The phenomenon of what could be called "metal poaching" -- stealing copper from houses, building sites, and anywhere else it is found unattended -- first attracted my attention about two years ago. At the time it struck me as a leading indicator of the dollar's decline.*
In early 2006, as the price of copper and scrap iron started to climb, it became common for thieves to descend on construction sites and extract whatever they could find. In some cities, air conditioners accessible from outside homes or other buildings were frequently gutted. Some metal theft rings even stole manhole covers to be melted down for resale as pig iron.

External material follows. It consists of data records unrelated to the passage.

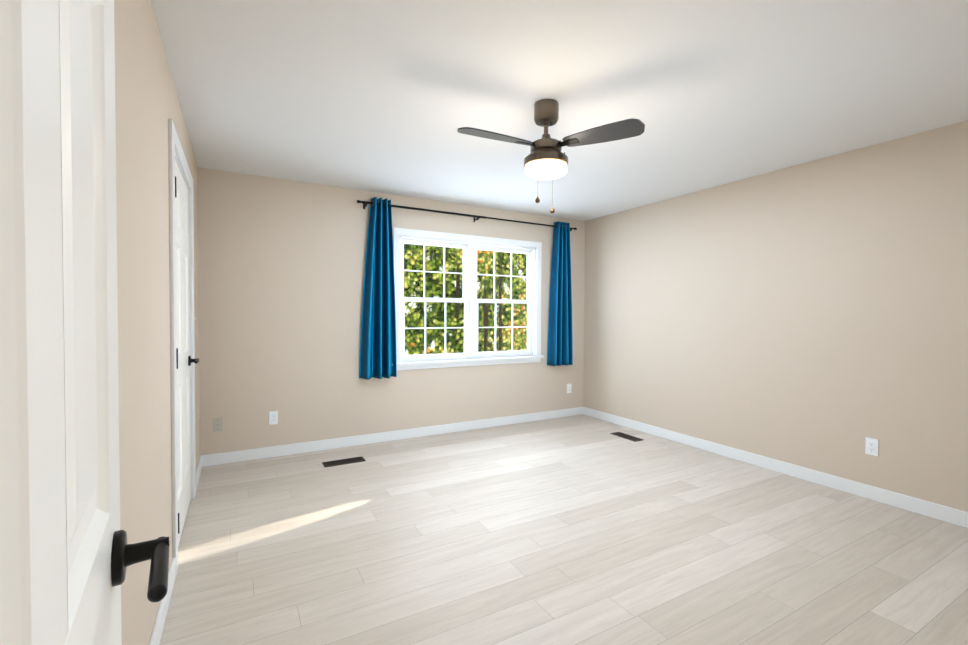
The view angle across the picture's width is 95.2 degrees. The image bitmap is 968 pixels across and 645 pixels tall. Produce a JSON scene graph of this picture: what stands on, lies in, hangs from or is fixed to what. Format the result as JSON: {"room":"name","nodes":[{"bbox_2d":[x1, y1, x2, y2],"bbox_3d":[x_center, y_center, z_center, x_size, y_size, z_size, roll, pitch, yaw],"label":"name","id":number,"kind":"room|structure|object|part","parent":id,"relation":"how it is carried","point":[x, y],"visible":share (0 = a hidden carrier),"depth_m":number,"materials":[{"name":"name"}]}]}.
{"room":"empty bedroom","nodes":[
{"label":"empty bedroom","id":0,"kind":"room"},
{"bbox_2d":[114,0,199,644],"bbox_3d":[-1.295,0.010,1.592,0.150,2.440,4.500,0,1,-29],"label":"wall","id":1,"kind":"structure","parent":0,"point":[147,105],"depth_m":1.52,"materials":[{"name":"beige paint"}]},
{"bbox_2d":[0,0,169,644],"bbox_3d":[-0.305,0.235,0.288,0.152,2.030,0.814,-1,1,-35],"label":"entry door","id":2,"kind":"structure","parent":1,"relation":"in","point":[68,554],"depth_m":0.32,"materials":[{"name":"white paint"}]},
{"bbox_3d":[-0.479,0.306,0.541,0.152,0.066,0.204,-1,1,-35],"label":"handle","id":3,"kind":"part","parent":2,"relation":"part of","materials":[{"name":"black metal"}]},
{"bbox_2d":[149,558,175,644],"bbox_3d":[-1.066,1.189,1.361,0.014,0.095,1.725,0,1,-29],"label":"baseboard","id":4,"kind":"structure","parent":1,"relation":"attached to","point":[156,635],"depth_m":1.77,"materials":[{"name":"white paint"}]},
{"bbox_2d":[168,119,195,575],"bbox_3d":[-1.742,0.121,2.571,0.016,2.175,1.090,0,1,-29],"label":"door frame","id":5,"kind":"structure","parent":1,"relation":"attached to","point":[174,145],"depth_m":2.12,"materials":[{"name":"white paint"}]},
{"bbox_2d":[175,160,198,545],"bbox_3d":[-1.739,0.164,2.564,0.094,2.065,0.912,0,1,-29],"label":"closet door","id":6,"kind":"structure","parent":1,"relation":"in","point":[184,360],"depth_m":2.59,"materials":[{"name":"white paint"}]},
{"bbox_3d":[-1.908,0.251,2.878,0.087,0.066,0.204,0,1,-29],"label":"handle","id":7,"kind":"part","parent":6,"relation":"part of","materials":[{"name":"black metal"}]},
{"bbox_2d":[196,456,201,489],"bbox_3d":[-2.163,1.143,3.340,0.014,0.095,0.621,0,1,-29],"label":"baseboard","id":8,"kind":"structure","parent":1,"relation":"attached to","point":[198,469],"depth_m":3.36,"materials":[{"name":"white paint"}]},
{"bbox_2d":[198,167,584,455],"bbox_3d":[-0.563,-0.048,4.655,4.400,2.440,0.150,0,1,-29],"label":"wall","id":9,"kind":"structure","parent":0,"point":[281,271],"depth_m":4.03,"materials":[{"name":"beige paint"}]},
{"bbox_2d":[213,417,222,431],"bbox_3d":[-2.213,0.848,3.671,0.070,0.115,0.008,0,1,-29],"label":"electrical outlet plate","id":10,"kind":"object","parent":9,"relation":"attached to","point":[217,424],"visible":1,"depth_m":3.67,"materials":[{"name":"beige plastic"}]},
{"bbox_2d":[269,411,277,424],"bbox_3d":[-1.846,0.836,3.875,0.070,0.115,0.008,0,1,-29],"label":"electrical outlet","id":11,"kind":"object","parent":9,"relation":"attached to","point":[273,417],"visible":1,"depth_m":3.87,"materials":[{"name":"white plastic"}]},
{"bbox_2d":[201,407,582,466],"bbox_3d":[-0.529,1.126,4.608,4.100,0.095,0.014,0,1,-29],"label":"baseboard","id":12,"kind":"structure","parent":9,"relation":"attached to","point":[258,453],"depth_m":4.29,"materials":[{"name":"white paint"}]},
{"bbox_2d":[357,200,576,230],"bbox_3d":[-0.046,-1.121,4.774,2.630,0.065,0.100,0,1,-29],"label":"curtain rod","id":13,"kind":"object","parent":9,"relation":"attached to","point":[365,203],"visible":0.98,"depth_m":4.58,"materials":[{"name":"black metal"}]},
{"bbox_2d":[359,197,396,379],"bbox_3d":[-1.004,-0.324,4.222,0.343,1.715,0.150,0,1,-29],"label":"curtain","id":14,"kind":"object","parent":13,"relation":"hanging from","point":[378,343],"visible":0.96,"depth_m":4.21,"materials":[{"name":"teal fabric"}]},
{"bbox_2d":[372,200,567,228],"bbox_3d":[-0.029,-1.137,4.743,2.343,0.050,0.050,0,1,-29],"label":"grommet","id":15,"kind":"object","parent":13,"relation":"attached to","point":[389,206],"visible":0.44,"depth_m":4.21,"materials":[{"name":"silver metal"}]},
{"bbox_2d":[547,221,572,365],"bbox_3d":[0.919,-0.341,5.284,0.303,1.705,0.116,0,1,-21],"label":"curtain","id":16,"kind":"object","parent":13,"relation":"hanging from","point":[560,344],"visible":1,"depth_m":5.26,"materials":[{"name":"teal fabric"}]},
{"bbox_2d":[392,227,543,369],"bbox_3d":[-0.140,-0.235,4.860,1.836,1.416,0.195,0,1,-29],"label":"window","id":17,"kind":"structure","parent":9,"relation":"in","point":[532,250],"depth_m":4.82,"materials":[{"name":"white paint"}]},
{"bbox_2d":[567,384,571,392],"bbox_3d":[1.058,0.818,5.484,0.070,0.115,0.008,0,1,-29],"label":"electrical outlet","id":18,"kind":"object","parent":9,"relation":"attached to","point":[569,386],"visible":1,"depth_m":5.48,"materials":[{"name":"white plastic"}]},
{"bbox_2d":[150,0,967,220],"bbox_3d":[0.534,-1.282,2.662,4.400,0.120,4.650,0,1,-29],"label":"ceiling","id":19,"kind":"structure","parent":0,"point":[387,96],"depth_m":2.28,"materials":[{"name":"white paint"}]},
{"bbox_2d":[457,99,644,212],"bbox_3d":[0.259,-0.929,2.416,0.858,0.579,0.948,0,1,-29],"label":"ceiling fan","id":20,"kind":"object","parent":19,"relation":"hanging from","point":[546,158],"visible":1,"depth_m":2.38,"materials":[{"name":"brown metal"}]},
{"bbox_3d":[0.347,-0.853,2.476,0.238,0.049,0.238,0,1,-29],"label":"light glass","id":21,"kind":"part","parent":20,"relation":"part of","materials":[{"name":"white glass"}]},
{"bbox_2d":[159,414,967,644],"bbox_3d":[0.521,1.277,2.714,4.400,0.120,4.650,0,1,-29],"label":"floor","id":22,"kind":"structure","parent":0,"point":[582,529],"depth_m":2.36,"materials":[{"name":"beige wood"}]},
{"bbox_2d":[322,456,365,466],"bbox_3d":[-1.191,1.184,3.759,0.335,0.006,0.125,0,1,-29],"label":"floor vent","id":23,"kind":"object","parent":22,"relation":"in","point":[343,461],"visible":1,"depth_m":3.76,"materials":[{"name":"brown metal"}]},
{"bbox_2d":[610,432,643,441],"bbox_3d":[1.478,1.181,4.575,0.125,0.006,0.335,0,1,-29],"label":"floor vent","id":24,"kind":"object","parent":22,"relation":"in","point":[627,436],"visible":1,"depth_m":4.57,"materials":[{"name":"brown metal"}]},
{"bbox_2d":[583,120,967,511],"bbox_3d":[2.422,-0.012,3.652,0.150,2.440,4.500,0,1,-29],"label":"wall","id":25,"kind":"structure","parent":0,"point":[812,315],"depth_m":3.38,"materials":[{"name":"beige paint"}]},
{"bbox_2d":[583,407,967,527],"bbox_3d":[2.312,1.159,3.696,0.014,0.095,4.336,0,1,-29],"label":"baseboard","id":26,"kind":"structure","parent":25,"relation":"attached to","point":[930,509],"depth_m":3.38,"materials":[{"name":"white paint"}]},
{"bbox_2d":[865,437,878,455],"bbox_3d":[2.674,0.857,3.046,0.008,0.115,0.070,0,1,-29],"label":"electrical outlet","id":27,"kind":"object","parent":25,"relation":"attached to","point":[871,446],"visible":1,"depth_m":3.04,"materials":[{"name":"white plastic"}]},
{"label":"outside","id":28,"kind":"structure","parent":0,"visible":0},
{"bbox_2d":[404,244,526,354],"bbox_3d":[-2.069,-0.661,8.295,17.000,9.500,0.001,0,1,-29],"label":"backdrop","id":29,"kind":"structure","parent":28,"point":[436,279],"depth_m":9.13,"materials":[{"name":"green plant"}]}
]}

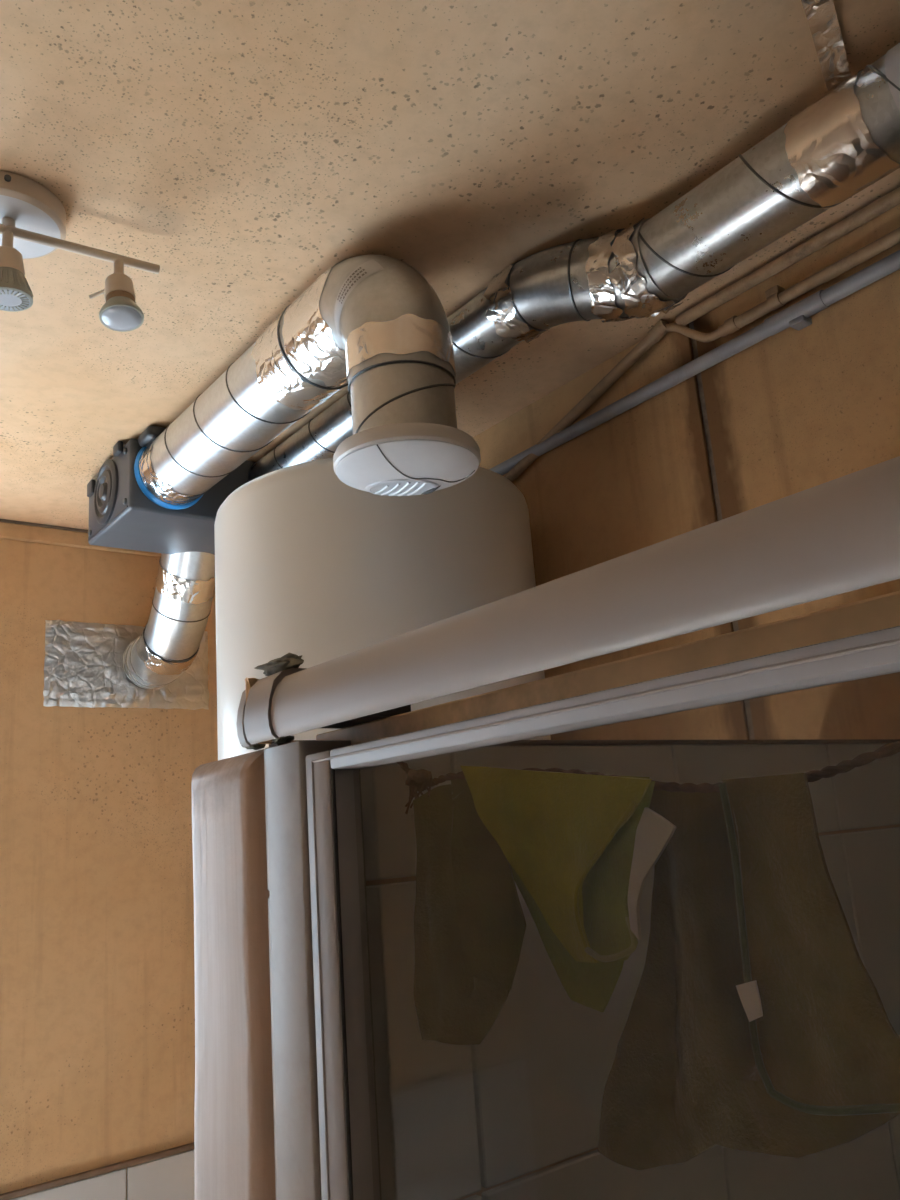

Now, foreclosures pockmark the face of this severely over-leveraged land, and each tract of vacant, repossessed houses is a happy hunting ground for metal poachers.
"In areas hit hardest by foreclosures, such as the Slavic Village neighborhood of Cleveland, Ohio, copper and other metals used in plumbing, heating systems and telephone lines are now more valuable than some homes," reports Reuters.
Real estate broker Marc Charney of Brockton, Massachusetts describes how thieves sacked one of his most promising properties:
"They cut it [the copper wiring] here and then pulled it right out of the wall.... I had this property under agreement. We negotiated. The offer was accepted. The buyer came back to the property three weeks later only to find they [the thieves] had gotten in and stolen the copper, so we had to go back to the bank and renegotiate."
As the collapsing real estate market pulls home prices downward, a property "distressed" by copper thieves can lose nearly all of its value. Cleveland city councilor Tony Brancatelli notes that "Houses are getting stripped pretty quickly once they go through the foreclosure process.... We're seeing houses sold for $100 that are distressed houses that should not be recycled."
Three years ago, scrap copper sold for about 70 cents a pound. The same quantity now commands about $3.50. As is the case with the dramatic price increase for other commodities, the copper price surge reflects the dollar's decline. Another factor is the insatiable demand for copper (and other non-ferrous metals) by Beijing.
So, in a sense, this could be one of those "circle of life" arrangements: Beijing bought the T-Bills that helped keep the U.S. consumer economy afloat; American consumers dutifully refinanced their mortgages to consolidate credit card bills, or to "take money out" to spend on more Chinese-manufactured amenities; they then lost those homes when the market went south, leaving their houses to be denuded of copper and other metals that are shipped back to Beijing (as well as Mumbai).
Collateral damage: This Friday night high school football game had to be moved to a different venue because copper thieves had stripped copper wiring from the stadium lights.
The wide-scale pilferage of copper is neither the only, nor the most ominous, example of predatory opportunism triggered by the unfolding economic debacle.
A headline from the March 28 issue of Canada's National Post conveys the odd news that "Grain is the new copper" -- that is, a commodity proving to be an irresistible target for thieves.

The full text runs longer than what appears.